Bei der Regierungsbildung wurde Müller nicht berücksichtigt. Erst als 1947 die Koalition aus CSU, SPD und Wirtschaftlicher Aufbauvereinigung (WAV) zerbrach, ernannte ihn Ehard zum Justizminister und zum stellvertretenden Ministerpräsidenten. Eine Karriere, die schon 1952 unrühmlich zu Ende gehen sollte.

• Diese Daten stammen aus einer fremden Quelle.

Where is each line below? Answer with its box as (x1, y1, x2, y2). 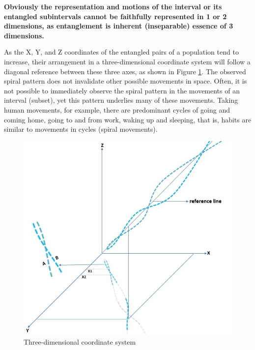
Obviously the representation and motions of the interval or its (4, 1, 222, 11)
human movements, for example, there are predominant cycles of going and (4, 104, 230, 115)
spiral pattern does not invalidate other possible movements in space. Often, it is (4, 76, 247, 86)
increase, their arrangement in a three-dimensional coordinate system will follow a (4, 56, 251, 66)
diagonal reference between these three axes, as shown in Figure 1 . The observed (4, 66, 246, 76)
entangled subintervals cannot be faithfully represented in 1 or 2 (4, 11, 227, 21)
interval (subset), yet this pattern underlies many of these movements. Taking (4, 95, 238, 105)
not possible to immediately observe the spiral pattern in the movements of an (4, 85, 240, 95)
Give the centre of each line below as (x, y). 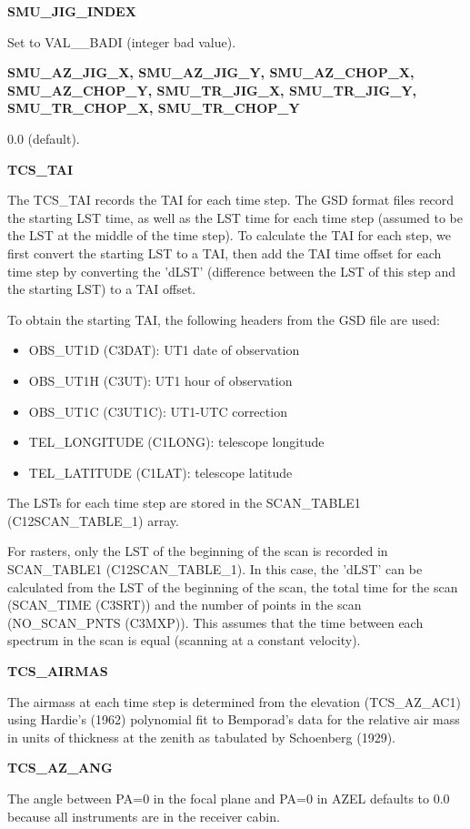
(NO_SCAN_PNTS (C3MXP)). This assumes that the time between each (215, 622)
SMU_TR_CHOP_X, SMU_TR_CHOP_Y (154, 108)
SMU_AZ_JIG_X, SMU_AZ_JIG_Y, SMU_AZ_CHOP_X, (211, 72)
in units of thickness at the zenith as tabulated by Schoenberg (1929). (201, 737)
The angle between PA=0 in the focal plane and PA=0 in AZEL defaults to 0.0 (229, 798)
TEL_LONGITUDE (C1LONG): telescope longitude (176, 442)
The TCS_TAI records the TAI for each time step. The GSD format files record (231, 200)
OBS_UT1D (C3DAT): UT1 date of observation (164, 350)
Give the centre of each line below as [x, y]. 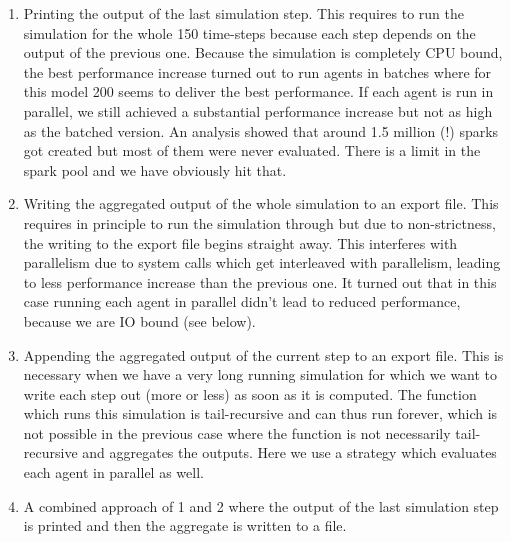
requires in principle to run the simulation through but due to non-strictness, [259, 222]
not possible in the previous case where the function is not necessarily [237, 432]
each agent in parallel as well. [113, 472]
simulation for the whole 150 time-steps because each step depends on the [249, 32]
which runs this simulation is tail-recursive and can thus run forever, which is [260, 413]
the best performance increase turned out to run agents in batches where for [257, 71]
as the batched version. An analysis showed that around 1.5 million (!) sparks [261, 130]
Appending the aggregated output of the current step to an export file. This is [263, 354]
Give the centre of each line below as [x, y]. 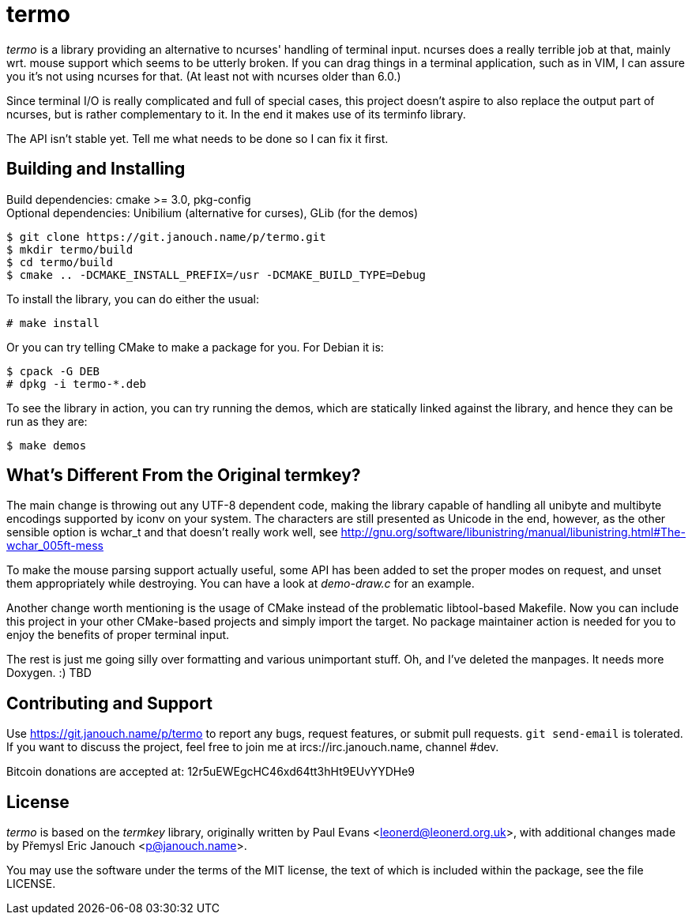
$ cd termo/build [60, 262]
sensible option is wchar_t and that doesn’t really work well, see [172, 532]
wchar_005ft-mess [55, 546]
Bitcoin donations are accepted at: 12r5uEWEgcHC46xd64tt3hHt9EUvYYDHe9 [211, 772]
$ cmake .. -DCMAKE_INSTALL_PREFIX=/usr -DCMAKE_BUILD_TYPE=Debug [216, 274]
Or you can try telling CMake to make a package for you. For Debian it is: [195, 347]
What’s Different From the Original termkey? [184, 476]
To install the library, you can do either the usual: [133, 299]
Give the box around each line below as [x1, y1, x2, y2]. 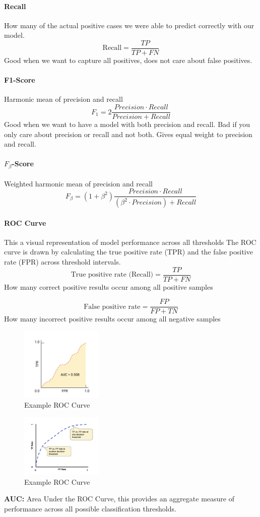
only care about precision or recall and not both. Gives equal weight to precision [4, 128, 252, 139]
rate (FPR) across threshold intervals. [4, 256, 121, 267]
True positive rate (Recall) [71, 271, 153, 279]
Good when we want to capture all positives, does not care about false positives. [4, 55, 252, 66]
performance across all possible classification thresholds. [4, 503, 176, 513]
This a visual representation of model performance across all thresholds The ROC [4, 236, 256, 247]
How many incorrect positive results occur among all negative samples [4, 313, 221, 324]
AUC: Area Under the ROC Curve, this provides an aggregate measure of [4, 493, 234, 504]
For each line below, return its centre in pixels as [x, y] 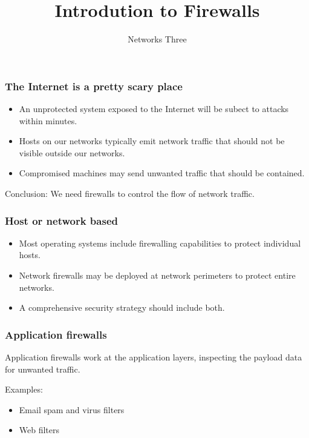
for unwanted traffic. [43, 369]
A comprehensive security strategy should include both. [122, 307]
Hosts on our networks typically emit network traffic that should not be [152, 141]
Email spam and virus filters [72, 409]
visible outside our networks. [72, 152]
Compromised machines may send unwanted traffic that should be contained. [162, 173]
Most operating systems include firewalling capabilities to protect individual [160, 243]
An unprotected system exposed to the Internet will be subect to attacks [154, 109]
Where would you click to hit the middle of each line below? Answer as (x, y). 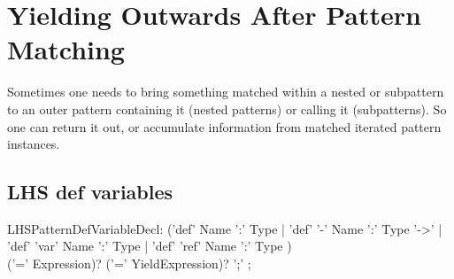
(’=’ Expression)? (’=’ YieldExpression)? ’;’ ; (129, 263)
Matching (66, 49)
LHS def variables (90, 192)
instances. (34, 144)
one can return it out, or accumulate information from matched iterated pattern (224, 126)
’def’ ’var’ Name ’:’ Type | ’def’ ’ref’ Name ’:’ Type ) (150, 246)
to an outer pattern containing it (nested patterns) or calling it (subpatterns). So (227, 108)
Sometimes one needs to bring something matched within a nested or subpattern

Josef Müller war am 27. März 1898 als sechstes Kind einer Kleinbauernfamilie im oberfränkischen Steinwiesen zur Welt gekommen. Seine Schulzeit wurde vom 1. Weltkrieg unterbrochen, nach seiner Entlassung aus der Armee machte er das Abitur und studierte in München Soziologie, Nationalökonomie und Staatswissenschaft. Nach der Promotion eröffnete er eine eigene Anwaltskanzlei und war zwischen 1933 und 1939 als Berater kirchlicher Institutionen tätig. So unterhielt er auch gute Kontakte zum Vatikan. Im Zweiten Weltkrieg war er als Oberleutnant bei der Abwehr des Oberkommandos des Heeres in der Außenstelle München eingesetzt. Dort gewann er das Vertrauen des Widerstandskreises um Ludwig Beck und Wilhelm Canaris. Bei mehreren Auslandsreisen nach Rom sollte er die Bereitschaft des Vatikan zu Friedensverhandlungen mit den Westmächten ausloten. 1943 wurde Müller von der Gestapo verhaftet und sollte exekutiert werden – am 4. Mai 1945 wurde er aber in Südtirol als Geisel der SS von Soldaten der US-Armee befreit.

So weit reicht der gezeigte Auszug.